Understand Relationship: Understand the relationship between $f(x)$ and $g(x)$ . $f(x) = \sqrt{x-4}$ and $g(x) = f^{-1}(x)$ , meaning $g(f(x)) = x$ .
Find Derivative of $f(x)$ : Find the derivative of $f(x)$ . $f'(x) = \left(\frac{1}{2}\right)\left(x-4\right)^{-\frac{1}{2}} \cdot 1 = \frac{1}{2\sqrt{x-4}}.$
Apply Inverse Function Formula: Apply the formula for the derivative of the inverse function. $g'(x) = \frac{1}{f'(g(x))}.$
Substitute $x = 1$ : Substitute $x = 1$ into $g'(x)$ . $\newline$ $g'(1) = \frac{1}{f'(g(1))}$ .
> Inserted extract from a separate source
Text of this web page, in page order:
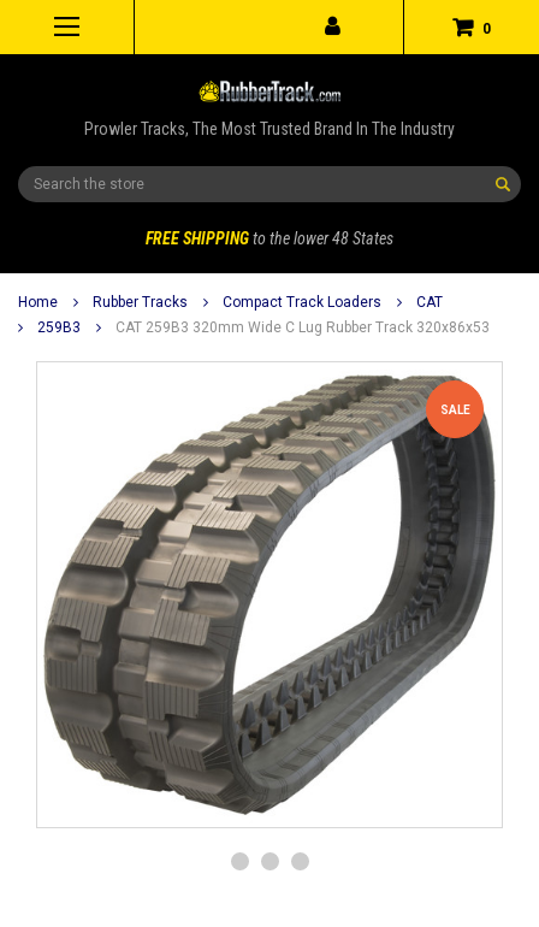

Find $g(1)$ : Find $g(1)$ using the fact that $g(f(x)) = x$ . $\newline$ Since $f(g(1)) = 1$ , $\sqrt{g(1)-4} = 1$ . $\newline$ $g(1) - 4 = 1^2$ . $\newline$ $g(1) = 5$ .
Substitute $g(1)$ into $f'(g(1))$ : Substitute $g(1)$ into $f'(g(1))$ . $\newline$ $f'(5) = \frac{1}{2\sqrt{5-4}} = \frac{1}{2}$ .
Calculate $g'(1)$ : Calculate $g'(1)$ . $\newline$ $g'(1) = \frac{1}{(\frac{1}{2})} = 2$ .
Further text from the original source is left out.